In an article considered a classic in the history of medicine, written in 1872 by the North American doctor George Huntington, the disease which now bears his name was described for the first time as a neuro-degenerative disorder, characterised by involuntary arrhythmic and uncontrollable movements, amongst other symptoms.
According to Dr. Alexis Soto Lavastida, from a clinical point of view,the disease presents in several forms: motor, if the initial symptoms are involuntary movements; neuro-psychiatric, if it begins with depression, and anxiety, irritability, aggression and apathy appear; and mixed, if motor, cognitive-behavioral and neuropsychiatric symptoms are expressed from the beginning.
Professor Soto Lavastida is a first grade specialist in General Medicine and Neurology, and is a member of the Group of Movement Disorders and Neurodegenerative Diseases, National Institute of Neurology and Neurosurgery of the Ministry of Public Health.
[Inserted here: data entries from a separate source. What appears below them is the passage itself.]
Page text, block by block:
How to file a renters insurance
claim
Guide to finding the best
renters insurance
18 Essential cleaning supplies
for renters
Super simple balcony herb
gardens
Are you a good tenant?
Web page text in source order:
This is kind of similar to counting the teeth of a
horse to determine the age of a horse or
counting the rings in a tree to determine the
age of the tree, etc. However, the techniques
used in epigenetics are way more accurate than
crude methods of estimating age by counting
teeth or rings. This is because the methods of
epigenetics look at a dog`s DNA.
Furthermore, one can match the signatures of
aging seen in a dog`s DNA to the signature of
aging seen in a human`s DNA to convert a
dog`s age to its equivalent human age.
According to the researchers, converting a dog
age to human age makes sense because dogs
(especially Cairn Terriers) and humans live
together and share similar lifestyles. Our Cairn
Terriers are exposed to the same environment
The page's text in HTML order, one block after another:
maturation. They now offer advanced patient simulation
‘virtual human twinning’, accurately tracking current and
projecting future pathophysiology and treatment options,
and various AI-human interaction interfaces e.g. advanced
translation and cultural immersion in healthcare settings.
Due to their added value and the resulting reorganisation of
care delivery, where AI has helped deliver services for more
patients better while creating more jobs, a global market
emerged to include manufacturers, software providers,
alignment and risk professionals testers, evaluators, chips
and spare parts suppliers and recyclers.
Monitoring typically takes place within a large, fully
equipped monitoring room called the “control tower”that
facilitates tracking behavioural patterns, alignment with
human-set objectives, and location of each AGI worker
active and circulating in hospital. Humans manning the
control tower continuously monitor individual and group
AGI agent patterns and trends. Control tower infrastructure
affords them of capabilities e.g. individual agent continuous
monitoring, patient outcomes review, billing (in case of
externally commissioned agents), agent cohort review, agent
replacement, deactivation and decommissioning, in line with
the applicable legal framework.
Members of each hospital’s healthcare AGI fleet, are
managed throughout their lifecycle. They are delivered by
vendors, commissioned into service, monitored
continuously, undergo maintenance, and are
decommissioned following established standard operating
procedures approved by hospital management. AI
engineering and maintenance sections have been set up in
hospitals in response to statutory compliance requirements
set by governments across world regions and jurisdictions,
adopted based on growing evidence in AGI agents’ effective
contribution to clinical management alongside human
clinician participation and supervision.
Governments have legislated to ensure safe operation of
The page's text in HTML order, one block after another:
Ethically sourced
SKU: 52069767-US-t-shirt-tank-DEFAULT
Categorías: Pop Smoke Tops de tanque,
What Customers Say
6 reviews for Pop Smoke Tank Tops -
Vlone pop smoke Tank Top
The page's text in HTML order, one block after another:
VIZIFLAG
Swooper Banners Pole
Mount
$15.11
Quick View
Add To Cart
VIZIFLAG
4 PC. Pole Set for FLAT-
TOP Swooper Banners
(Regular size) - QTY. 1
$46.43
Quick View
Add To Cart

Do we know how frequent it is in Cuba?
No. I can say that since our institute began a detailed consultation in 2001, we have studied 88 patients belonging to 56 families, which indicates to us, by comparison with the frequency with other neuro-degenerate diseases, that it is not common in our country.
There are no differences in regards to sex or skin colour. According to the age of presentation of the illness, it can be juvenile if it appears before 21 years; typical clinical manifestations occur between 35 and 45 years; and they are late if they emerge in old age. In general, the age of appearance oscillates between 25 and 40 years. It is shown before 21 years in five percent of these patients.
Is the cause exclusively of genetic origin?
It is autosomal dominant. That is to say, in order for a person to suffer from it, one of their parents must be ill or be a carrier of a genetic mutation. When the transmission is from parents to children a so called “genetic anticipation” can occur: the illness appears in offspring at an earlier age than in their parents. In our series of cases, three of the 88 patients attended to did not have a family history.
Are there techniques that allow identification for carriers of the illness before the symptoms develop or even in the uterus?
Yes. The molecular diagnosis can be pre-implantation (before implanting the embryo), pre-symptomatic and symptomatic (before the symptoms appear or if they are already present). The latter two are carried out in Cuba.
What symptoms or characteristics can warn of Huntington’s Disease?
Apathy in the person, anxiety, irritability, disorders in the control of impulses, poor judgement, slow and also involuntary and disorderly ocular movement, clumsiness and dysarthria (slurred speech).
In patients with a family history of the illness these symptoms suggest Huntington’s.
What clinical and laboratory procedures are used to establish a definitive diagnosis?
Following the clinical method: examination, detailed physical neurological examination and complementary techniques such as Axial Computer Tomography and Magnetic Resonance Imaging of the skull; and also molecular investigations.
Does the illness progress slowly or quickly?
In our experience and in that of other countries the progression and quality of the patient’s life is highly influenced by family support and medical monitoring.
What are the aims of the treatments?
Basically to improve and control the symptoms of the disease and, through genetic counselling, to offer support and advice for future offspring and general information to relatives.
They need specialised multidisciplinary consultations by a team of neurologists, clinical and molecular geneticists, psychiatrists, psychologists, nutritionists, physio-therapists, social workers and nurses.
In general, what is the prognosis?
In chronic cases, it is not possible to give a definite prognosis.